📘 Example Problem on Backtracking: N-Queens Problem
1️⃣ Introduction
The N-Queens problem is a classical problem used to explain the Backtracking algorithm design technique.
🔹 Problem Statement
Place N queens on an N × N chessboard such that:
- No two queens attack each other
- That means:
- No two queens in the same row
- No two queens in the same column
- No two queens on the same diagonal
2️⃣ Why N-Queens Uses Backtracking
- Each queen placement is a decision
- If a conflict occurs, we undo (backtrack) the decision
- The solution is built incrementally
- Exhaustive search is avoided by pruning invalid states
3️⃣ Basic Idea of Backtracking in N-Queens
- Place one queen in a row
- Check if the position is safe
- If safe, move to the next row
- If not safe, try next column
- If no column works, backtrack to previous row
4️⃣ Representation of the Solution
- Use a 1-D array
board[] board[i] = jmeans
Queen is placed in row i, column j
5️⃣ Safety Condition (Key Logic)
A queen at position (row, col) is safe if:
- No queen is in the same column
- No queen is on the left diagonal
- No queen is on the right diagonal
🔹 Mathematical Conditions
For all previous rows i < row:
board[i] ≠ col|board[i] − col| ≠ |i − row|
6️⃣ Algorithm for N-Queens (Backtracking)
🔹 Pseudocode
NQueen(row):
if row == N:
print solution
return
for col = 0 to N-1:
if isSafe(row, col):
board[row] = col
NQueen(row + 1)
board[row] = -1 // backtrack
🔹 isSafe Function
isSafe(row, col):
for i = 0 to row-1:
if board[i] == col
or |board[i] - col| == |i - row|:
return false
return true
7️⃣ Example: 4-Queens Problem
🔹 One Valid Solution
| Row | Column |
|---|---|
| 0 | 1 |
| 1 | 3 |
| 2 | 0 |
| 3 | 2 |
🔹 Board Representation
. Q . .
. . . Q
Q . . .
. . Q .
✔ No queens attack each other
8️⃣ State Space Tree (Concept)
- Each level represents a row
- Each branch represents a column choice
- Invalid branches are pruned early
This drastically reduces search space compared to brute force.

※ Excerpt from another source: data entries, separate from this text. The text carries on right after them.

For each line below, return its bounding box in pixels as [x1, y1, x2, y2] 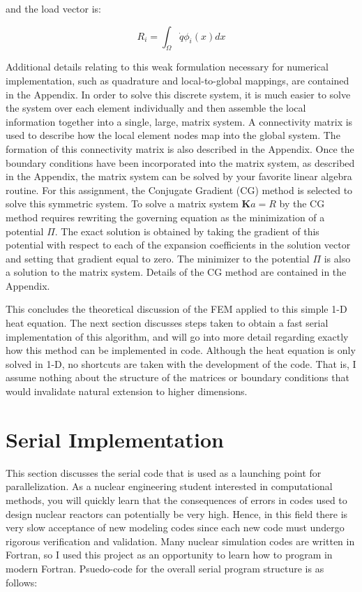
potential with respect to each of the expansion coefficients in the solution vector [6, 237, 351, 252]
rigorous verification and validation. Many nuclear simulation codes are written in [6, 533, 355, 548]
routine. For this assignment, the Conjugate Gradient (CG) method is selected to [6, 182, 353, 197]
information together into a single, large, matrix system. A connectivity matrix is [6, 114, 353, 128]
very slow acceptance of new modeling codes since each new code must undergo [6, 520, 345, 535]
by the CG [279, 196, 325, 211]
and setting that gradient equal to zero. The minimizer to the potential [6, 251, 310, 265]
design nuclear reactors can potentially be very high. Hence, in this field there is [6, 506, 348, 521]
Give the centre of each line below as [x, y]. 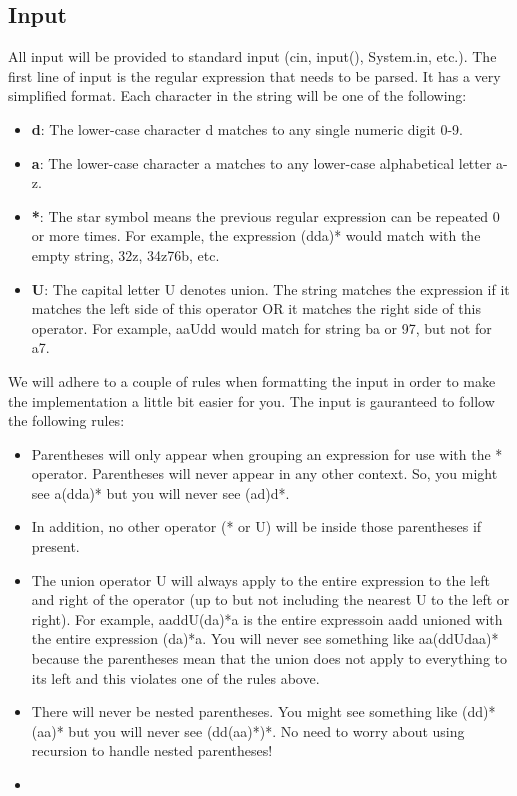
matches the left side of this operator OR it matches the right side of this [256, 308]
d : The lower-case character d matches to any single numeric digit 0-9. [247, 128]
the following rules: [66, 420]
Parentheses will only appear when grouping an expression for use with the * [267, 453]
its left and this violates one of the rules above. [175, 677]
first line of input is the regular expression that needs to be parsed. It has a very [254, 75]
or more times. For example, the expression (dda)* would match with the [256, 235]
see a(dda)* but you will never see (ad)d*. [160, 492]
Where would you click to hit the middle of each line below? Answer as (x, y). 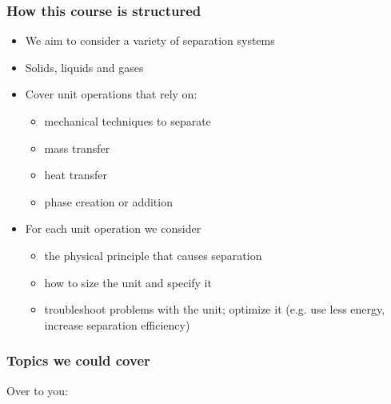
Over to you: (38, 390)
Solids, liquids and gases (84, 67)
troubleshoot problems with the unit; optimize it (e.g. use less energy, (215, 309)
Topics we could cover (78, 360)
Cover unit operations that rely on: (111, 94)
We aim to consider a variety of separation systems (150, 40)
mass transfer (77, 148)
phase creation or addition (108, 201)
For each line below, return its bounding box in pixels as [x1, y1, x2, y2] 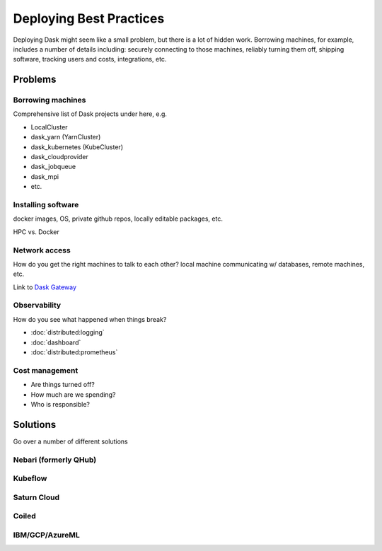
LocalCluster [30, 122, 68, 131]
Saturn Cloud [13, 492, 60, 502]
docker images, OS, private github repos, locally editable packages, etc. [13, 214, 223, 223]
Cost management [13, 365, 79, 375]
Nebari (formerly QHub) [13, 455, 97, 465]
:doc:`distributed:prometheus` [30, 347, 118, 356]
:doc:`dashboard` [30, 338, 81, 347]
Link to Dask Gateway [13, 283, 77, 291]
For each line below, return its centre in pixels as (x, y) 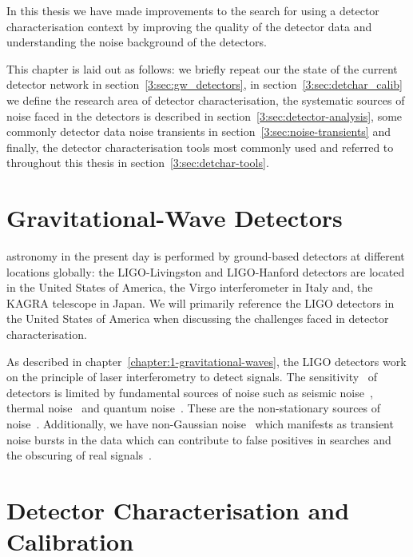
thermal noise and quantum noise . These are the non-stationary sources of (194, 408)
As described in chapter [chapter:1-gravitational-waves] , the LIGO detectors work (206, 361)
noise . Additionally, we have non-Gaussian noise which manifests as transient (200, 424)
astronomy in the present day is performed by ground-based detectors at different (206, 256)
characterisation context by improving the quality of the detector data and (189, 26)
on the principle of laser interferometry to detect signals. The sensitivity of (192, 377)
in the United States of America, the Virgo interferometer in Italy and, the (190, 287)
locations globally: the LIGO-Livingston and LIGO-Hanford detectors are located (206, 271)
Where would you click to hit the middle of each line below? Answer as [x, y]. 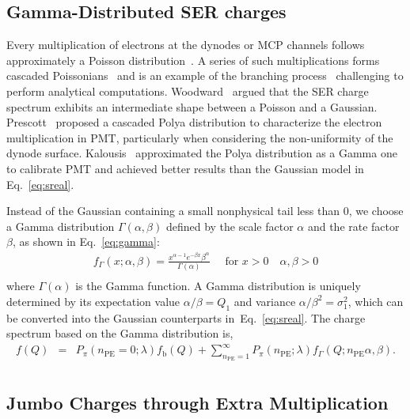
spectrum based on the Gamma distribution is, [120, 333]
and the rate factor [353, 226]
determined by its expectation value [93, 301]
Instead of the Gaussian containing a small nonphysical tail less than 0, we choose [205, 211]
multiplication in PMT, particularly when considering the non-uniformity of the [200, 137]
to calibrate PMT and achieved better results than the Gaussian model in [185, 168]
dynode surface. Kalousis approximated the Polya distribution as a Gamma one [202, 153]
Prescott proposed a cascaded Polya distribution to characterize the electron [194, 122]
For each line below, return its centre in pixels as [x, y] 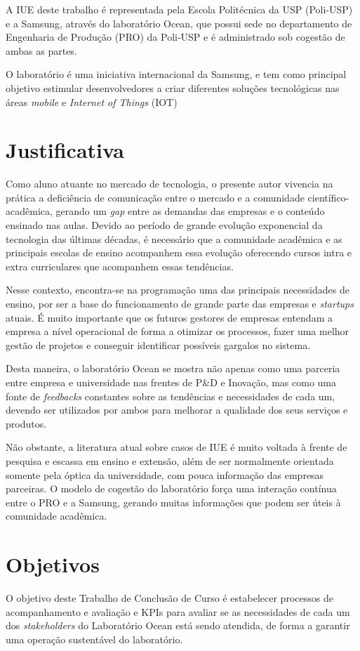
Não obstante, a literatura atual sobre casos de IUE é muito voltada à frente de [176, 447]
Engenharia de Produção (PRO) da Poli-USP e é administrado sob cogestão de [175, 37]
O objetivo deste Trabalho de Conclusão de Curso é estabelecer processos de [169, 598]
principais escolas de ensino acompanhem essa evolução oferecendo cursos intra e [179, 252]
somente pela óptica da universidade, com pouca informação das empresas [165, 474]
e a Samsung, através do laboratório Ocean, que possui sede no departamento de [179, 23]
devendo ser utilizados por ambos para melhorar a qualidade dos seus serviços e [177, 410]
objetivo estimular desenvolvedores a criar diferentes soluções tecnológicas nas [173, 87]
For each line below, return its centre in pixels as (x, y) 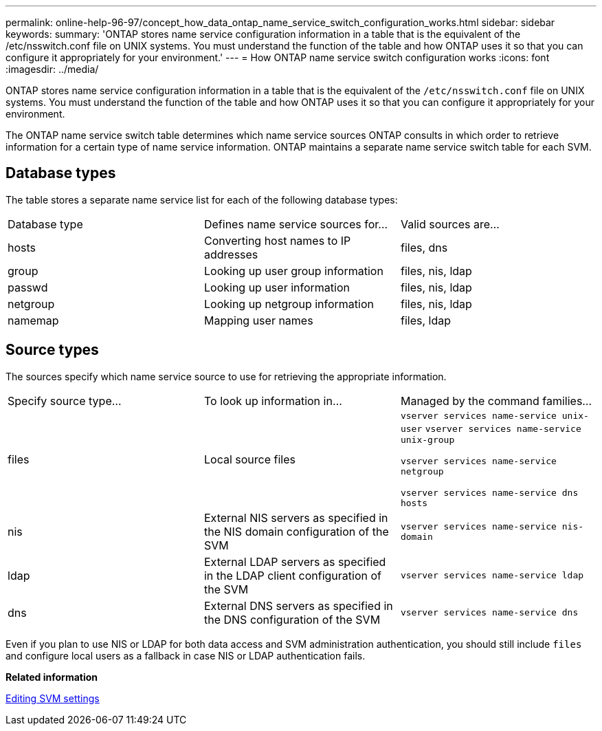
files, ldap (425, 320)
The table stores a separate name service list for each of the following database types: (202, 199)
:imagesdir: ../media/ (52, 69)
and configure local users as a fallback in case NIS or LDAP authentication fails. (186, 655)
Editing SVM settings (53, 698)
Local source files (249, 459)
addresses (231, 254)
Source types (52, 350)
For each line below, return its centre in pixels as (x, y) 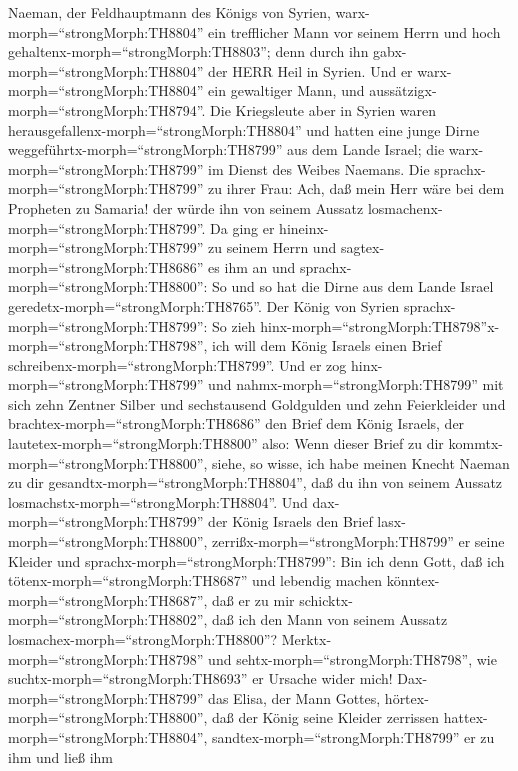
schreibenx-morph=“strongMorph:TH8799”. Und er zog (177, 364)
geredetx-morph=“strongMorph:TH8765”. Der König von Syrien (204, 305)
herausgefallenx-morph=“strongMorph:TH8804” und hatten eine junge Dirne (244, 129)
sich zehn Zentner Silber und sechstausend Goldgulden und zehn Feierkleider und (257, 403)
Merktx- (306, 639)
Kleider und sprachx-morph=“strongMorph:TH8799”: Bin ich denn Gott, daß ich (256, 560)
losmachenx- (405, 207)
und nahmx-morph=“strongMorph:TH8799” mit (356, 384)
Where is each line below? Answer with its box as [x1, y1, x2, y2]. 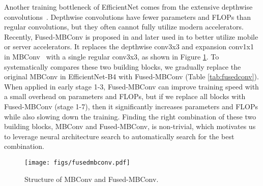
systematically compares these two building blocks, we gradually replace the [4, 61, 241, 72]
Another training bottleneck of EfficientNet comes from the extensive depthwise [4, 2, 253, 12]
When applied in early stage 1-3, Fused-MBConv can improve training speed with [4, 81, 259, 91]
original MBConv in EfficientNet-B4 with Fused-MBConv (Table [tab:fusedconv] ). [4, 71, 259, 82]
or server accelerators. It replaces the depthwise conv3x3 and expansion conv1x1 [4, 41, 254, 52]
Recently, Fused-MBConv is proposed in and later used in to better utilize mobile [4, 31, 258, 42]
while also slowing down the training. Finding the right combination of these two [4, 111, 256, 121]
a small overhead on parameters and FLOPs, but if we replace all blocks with [4, 91, 246, 102]
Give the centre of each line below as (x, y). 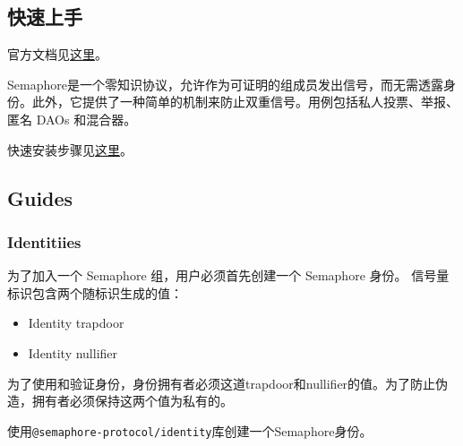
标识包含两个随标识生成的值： (95, 292)
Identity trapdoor (76, 323)
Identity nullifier (73, 352)
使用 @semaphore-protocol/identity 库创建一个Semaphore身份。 (190, 430)
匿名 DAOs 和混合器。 (72, 119)
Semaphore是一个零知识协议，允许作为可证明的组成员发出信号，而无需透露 (225, 84)
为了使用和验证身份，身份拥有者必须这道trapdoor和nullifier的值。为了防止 (222, 383)
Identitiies (44, 241)
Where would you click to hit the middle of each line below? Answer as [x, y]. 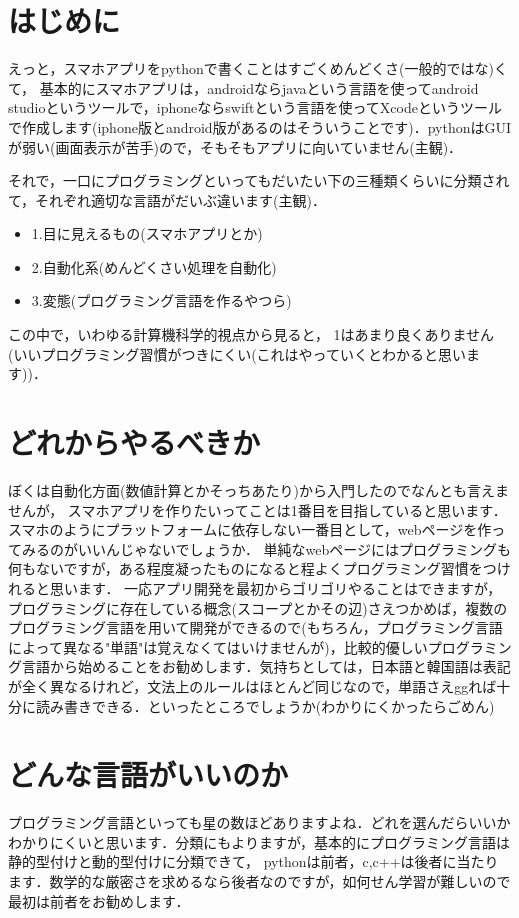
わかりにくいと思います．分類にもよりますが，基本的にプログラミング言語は [259, 841]
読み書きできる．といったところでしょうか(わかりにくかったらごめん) [265, 705]
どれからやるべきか [134, 442]
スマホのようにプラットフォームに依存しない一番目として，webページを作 [250, 529]
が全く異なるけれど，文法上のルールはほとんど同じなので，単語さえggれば [252, 685]
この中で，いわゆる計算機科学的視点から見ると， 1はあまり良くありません [251, 334]
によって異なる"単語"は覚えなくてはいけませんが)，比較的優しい [218, 646]
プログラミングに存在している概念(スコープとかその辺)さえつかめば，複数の [258, 607]
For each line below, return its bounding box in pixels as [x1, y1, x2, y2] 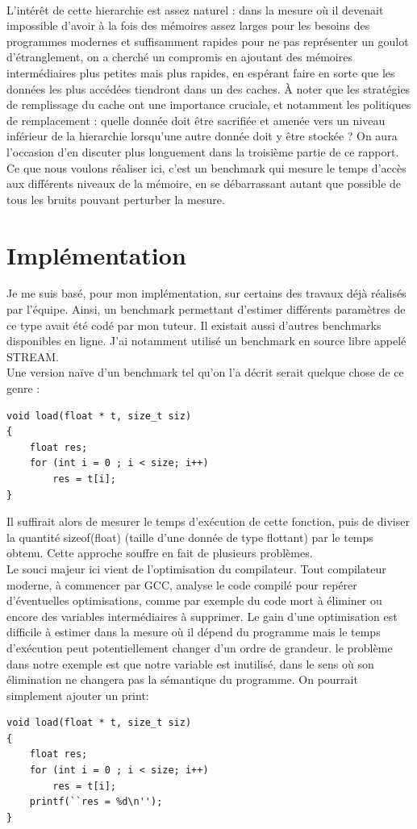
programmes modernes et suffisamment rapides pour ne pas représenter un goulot [6, 32, 409, 49]
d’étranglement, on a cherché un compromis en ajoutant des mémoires [6, 48, 352, 65]
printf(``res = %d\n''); [29, 796, 163, 808]
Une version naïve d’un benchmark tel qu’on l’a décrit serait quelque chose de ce [6, 364, 404, 381]
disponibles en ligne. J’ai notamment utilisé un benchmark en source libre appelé [6, 332, 407, 349]
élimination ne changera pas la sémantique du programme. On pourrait [6, 671, 358, 688]
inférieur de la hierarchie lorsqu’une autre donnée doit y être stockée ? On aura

9️⃣ Time and Space Complexity
🔹 Time Complexity
- Worst case: O(N!)
- Practical performance is much better due to pruning
🔹 Space Complexity
- Board array: O(N)
- Recursion stack: O(N)
🔟 Advantages of Using Backtracking
✔ Avoids unnecessary computations
✔ Systematic exploration
✔ Efficient compared to brute force
1️⃣1️⃣ Limitations
✖ High time complexity for large N
✖ Recursive overhead
1️⃣2️⃣ Applications of N-Queens / Backtracking
- Sudoku solver
- Graph coloring
- Hamiltonian paths
- Puzzle solving
🔚 Conclusion
The N-Queens problem is a classic example that demonstrates the power of backtracking in solving constraint-satisfaction problems.
Backtracking explores all possibilities but abandons paths that violate constraints early.